**PROVIDED MATERIAL**
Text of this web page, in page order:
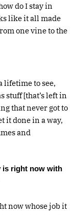
do I stay in
like it all made
one vine to the
lifetime to see,
stuff [that’s left in
that never got to
it done in a way,
and
is right now with
now whose job it
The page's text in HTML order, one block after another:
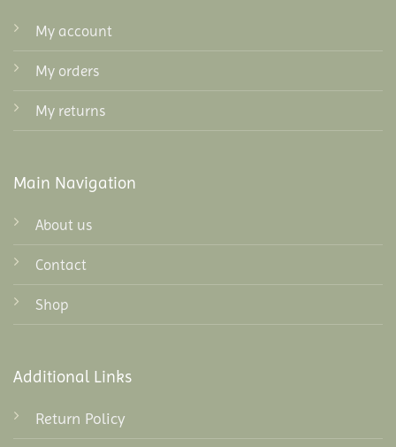
My account
My orders
My returns
Main Navigation
About us
Contact
Shop
Additional Links
Return Policy
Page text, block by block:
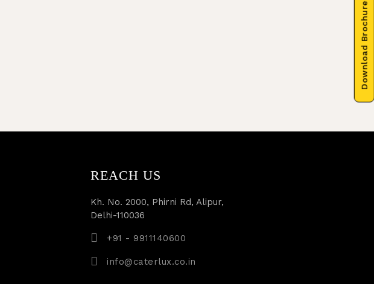
REACH US
Kh. No. 2000, Phirni Rd, Alipur,
Delhi-110036
+91 - 9911140600
info@caterlux.co.in
Download Brochure
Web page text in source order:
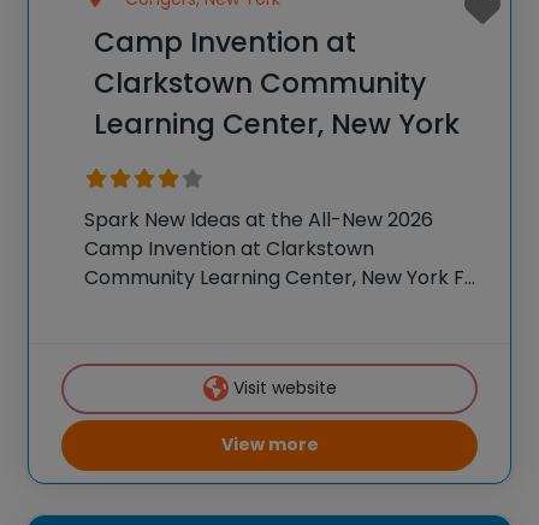
Camp Invention at
Clarkstown Community
Learning Center, New York
Spark New Ideas at the All-New 2026
Camp Invention at Clarkstown
Community Learning Center, New York For
experiences to K-6 students across the
country through our flagship
Visit website
View more
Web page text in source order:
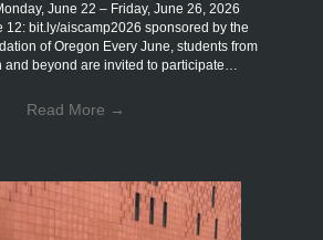
June 22 – Friday, June 26, 2026
12: bit.ly/aiscamp2026 sponsored by the
of Oregon Every June, students from
and beyond are invited to participate…
Read More →
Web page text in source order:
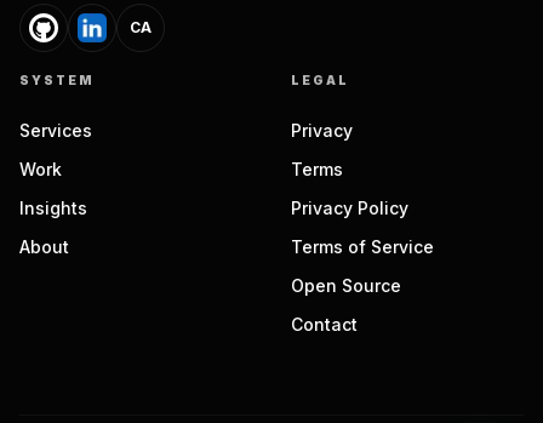
CA
SYSTEM
Services
Work
Insights
About
LEGAL
Privacy
Terms
Privacy Policy
Terms of Service
Open Source
Contact
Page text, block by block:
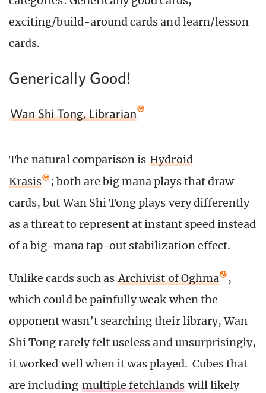
exciting/build-around cards and learn/lesson
cards.
Generically Good!
Wan Shi Tong, Librarian
The natural comparison is Hydroid
Krasis
; both are big mana plays that draw
cards, but Wan Shi Tong plays very differently
as a threat to represent at instant speed instead
of a big-mana tap-out stabilization effect.
Unlike cards such as Archivist of Oghma
,
which could be painfully weak when the
opponent wasn’t searching their library, Wan
Shi Tong rarely felt useless and unsurprisingly,
it worked well when it was played. Cubes that
are including multiple fetchlands will likely
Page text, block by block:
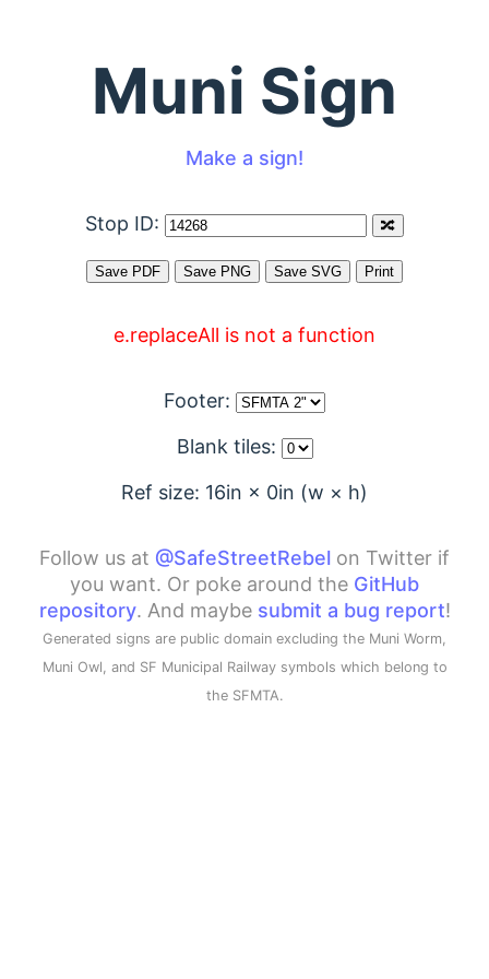
Muni Sign
Make a sign!
Stop ID:
e.replaceAll is not a function
Footer:
Blank tiles:
Ref size: 16in × 0in (w × h)
Follow us at @SafeStreetRebel on Twitter if
you want. Or poke around the GitHub
repository. And maybe submit a bug report!
Generated signs are public domain excluding the Muni Worm,
Muni Owl, and SF Municipal Railway symbols which belong to
the SFMTA.
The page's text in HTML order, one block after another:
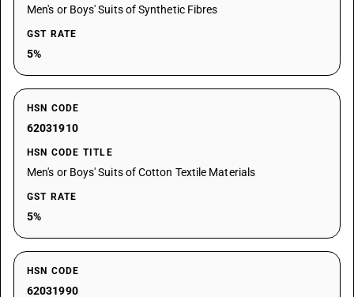
Men's or Boys' Suits of Synthetic Fibres
GST RATE
5%
HSN CODE
62031910
HSN CODE TITLE
Men's or Boys' Suits of Cotton Textile Materials
GST RATE
5%
HSN CODE
62031990
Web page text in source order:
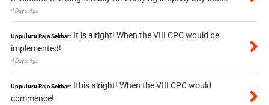
4 Days Ago
Uppuluru Raja Sekhar: It is alright! When the VIII CPC would be
implemented!
4 Days Ago
Uppuluru Raja Sekhar: Itbis alright! When the VIII CPC would
commence!
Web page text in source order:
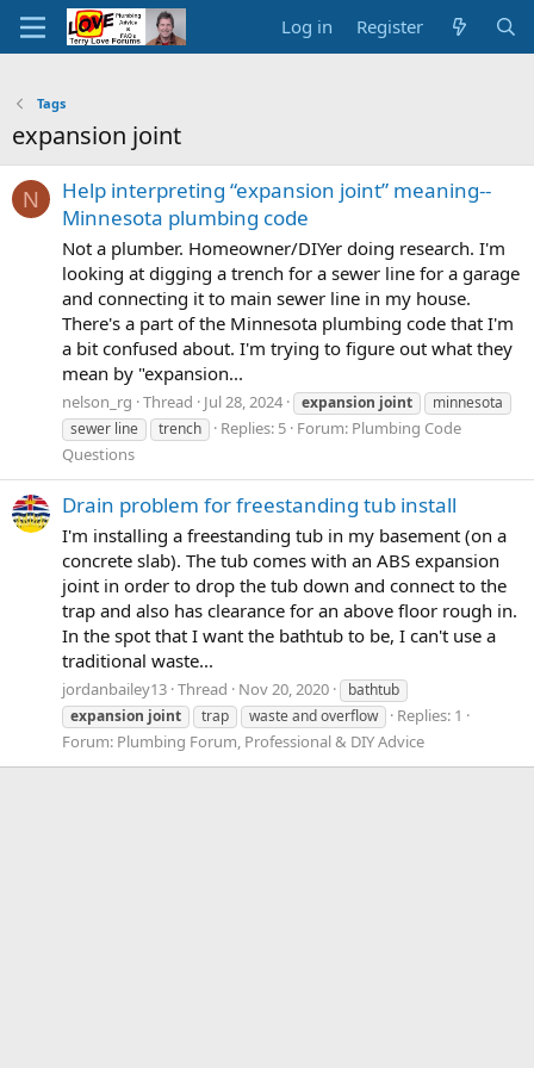
Log in Register
Tags
expansion joint
N
Help interpreting “expansion joint” meaning--
Minnesota plumbing code
Not a plumber. Homeowner/DIYer doing research. I'm
looking at digging a trench for a sewer line for a garage
and connecting it to main sewer line in my house.
There's a part of the Minnesota plumbing code that I'm
a bit confused about. I'm trying to figure out what they
mean by "expansion...
nelson_rg Thread Jul 28, 2024 expansion joint
minnesota
sewer line
trench Replies: 5 Forum: Plumbing Code
Questions
Drain problem for freestanding tub install
I'm installing a freestanding tub in my basement (on a
concrete slab). The tub comes with an ABS expansion
joint in order to drop the tub down and connect to the
trap and also has clearance for an above floor rough in.
In the spot that I want the bathtub to be, I can't use a
traditional waste...
jordanbailey13 Thread Nov 20, 2020
bathtub
expansion joint trap waste and overflow
Replies: 1
Forum: Plumbing Forum, Professional & DIY Advice
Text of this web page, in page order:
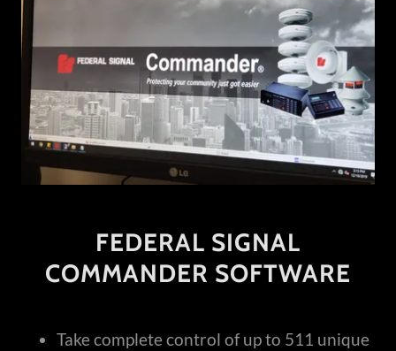
FEDERAL SIGNAL
COMMANDER SOFTWARE
Take complete control of up to 511 unique
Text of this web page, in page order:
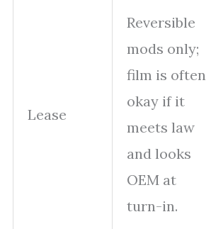
Lease
Reversible
mods only;
film is often
okay if it
meets law
and looks
OEM at
turn-in.
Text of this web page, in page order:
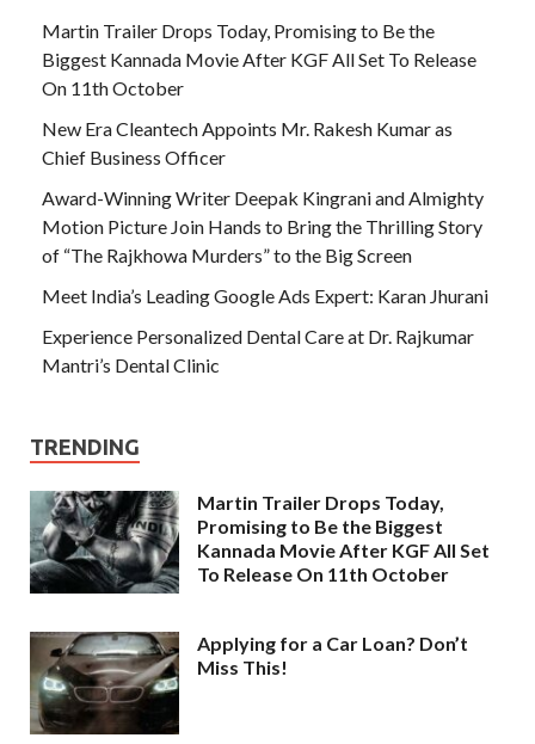
Martin Trailer Drops Today, Promising to Be the
Biggest Kannada Movie After KGF All Set To Release
On 11th October
New Era Cleantech Appoints Mr. Rakesh Kumar as
Chief Business Officer
Award-Winning Writer Deepak Kingrani and Almighty
Motion Picture Join Hands to Bring the Thrilling Story
of “The Rajkhowa Murders” to the Big Screen
Meet India’s Leading Google Ads Expert: Karan Jhurani
Experience Personalized Dental Care at Dr. Rajkumar
Mantri’s Dental Clinic
TRENDING
Martin Trailer Drops Today,
Promising to Be the Biggest
Kannada Movie After KGF All Set
To Release On 11th October
Applying for a Car Loan? Don’t
Miss This!
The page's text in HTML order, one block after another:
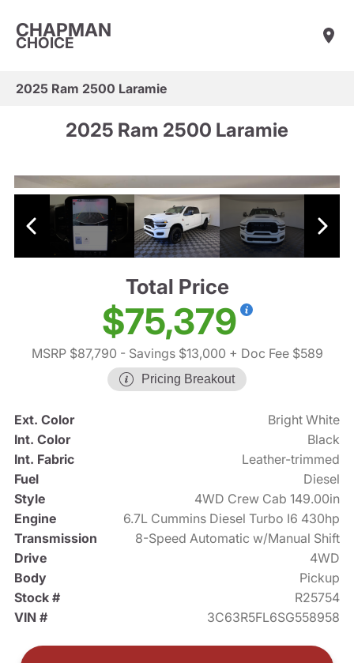
CHAPMAN
CHOICE
2025 Ram 2500 Laramie
2025 Ram 2500 Laramie
Total Price
$75,379
MSRP $87,790 - Savings $13,000 + Doc Fee $589
Pricing Breakout
Ext. Color
Bright White
Int. Color
Black
Int. Fabric
Leather-trimmed
Fuel
Diesel
Style
4WD Crew Cab 149.00in
Engine
6.7L Cummins Diesel Turbo I6 430hp
Transmission
8-Speed Automatic w/Manual Shift
Drive
4WD
Body
Pickup
Stock #
R25754
VIN #
3C63R5FL6SG558958
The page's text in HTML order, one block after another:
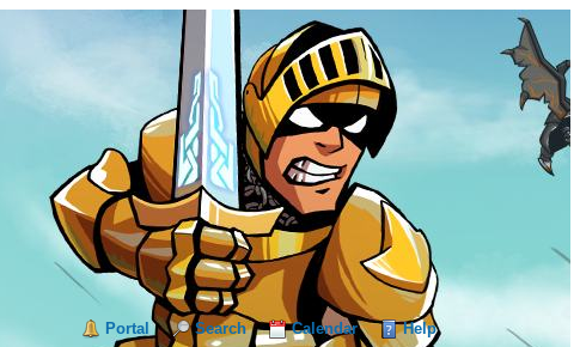
Portal Search Calendar Help
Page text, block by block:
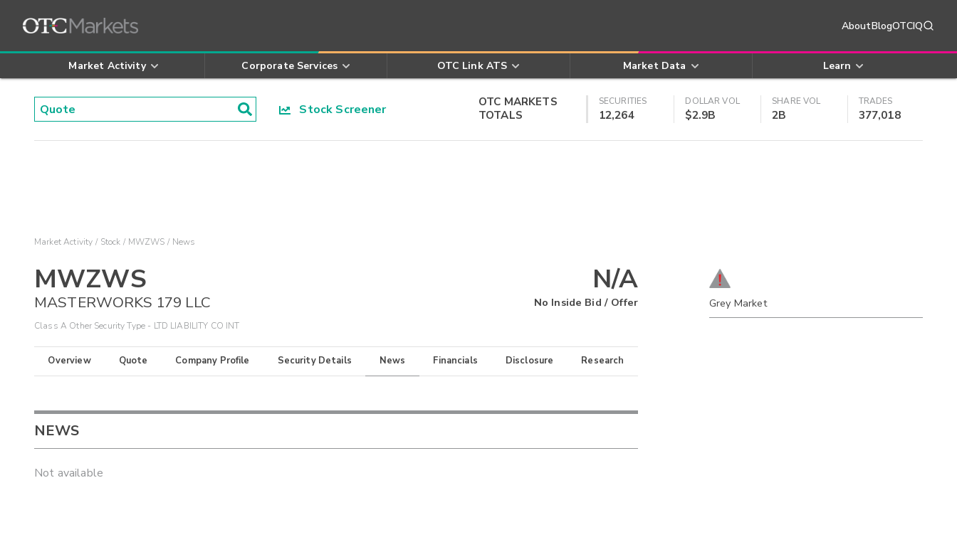
AboutBlogOTCIQ
Market Activity Corporate Services OTC Link ATS Market Data Learn
Stock Screener
OTC MARKETS
TOTALS
SECURITIES
12,264
DOLLAR VOL
$2.9B
SHARE VOL
2B
TRADES
377,018
Market Activity Stock MWZWS News
MWZWS
MASTERWORKS 179 LLC
Class A Other Security Type - LTD LIABILITY CO INT
N/A
No Inside Bid / Offer
Overview Quote Company Profile Security Details News Financials Disclosure Research
NEWS
Not available
Grey Market
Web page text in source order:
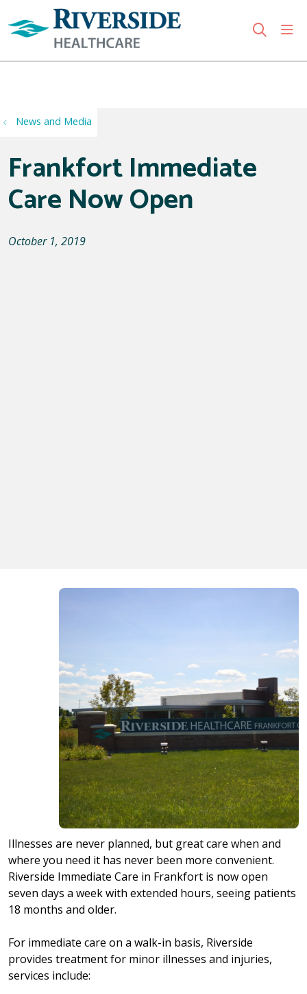
search
News and Media
Frankfort Immediate
Care Now Open
October 1, 2019
Illnesses are never planned, but great care when and
where you need it has never been more convenient.
Riverside Immediate Care in Frankfort is now open
seven days a week with extended hours, seeing patients
18 months and older.
For immediate care on a walk-in basis, Riverside
provides treatment for minor illnesses and injuries,
services include:
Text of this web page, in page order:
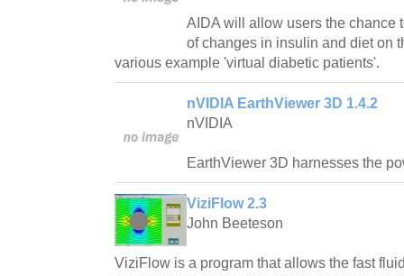
AIDA will allow users the chance
of changes in insulin and diet on
various example 'virtual diabetic patients'.
nVIDIA EarthViewer 3D 1.4.2
nVIDIA
EarthViewer 3D harnesses the
ViziFlow 2.3
John Beeteson
ViziFlow is a program that allows the fast
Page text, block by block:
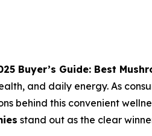
Buyer’s Guide: Best
and daily energy. As
behind this convenient
stand out as the clear
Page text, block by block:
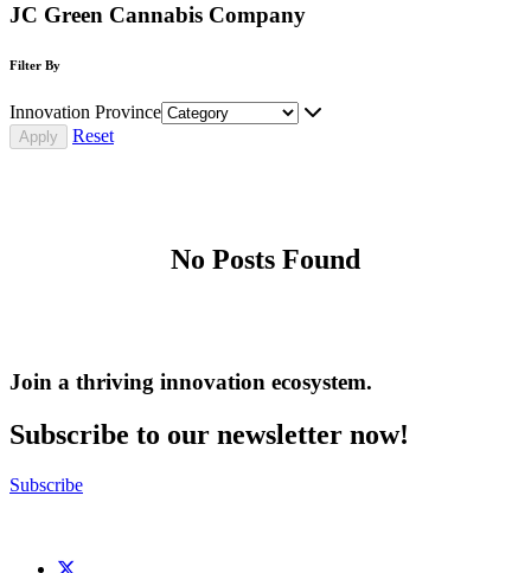
JC Green Cannabis Company
Filter By
Innovation Province
Reset
No Posts Found
Join a thriving innovation ecosystem.
Subscribe to our newsletter now!
Subscribe

**WHAT IS EXPECTED**
Only one stretch of the listing is wanted: the lines starting at the one with "Applying for a Car Loan? Don’t" and ending at the one with "Transmission", copied exactly and free of pictures.

**ANSWER FOR THIS EXERCISE**
Applying for a Car Loan? Don’t
Miss This!
The page's text in HTML order, one block after another:
CHAPMAN
CHOICE
2025 Ram 2500 Laramie
2025 Ram 2500 Laramie
Total Price
$75,379
MSRP $87,790 - Savings $13,000 + Doc Fee $589
Pricing Breakout
Ext. Color
Bright White
Int. Color
Black
Int. Fabric
Leather-trimmed
Fuel
Diesel
Style
4WD Crew Cab 149.00in
Engine
6.7L Cummins Diesel Turbo I6 430hp
Transmission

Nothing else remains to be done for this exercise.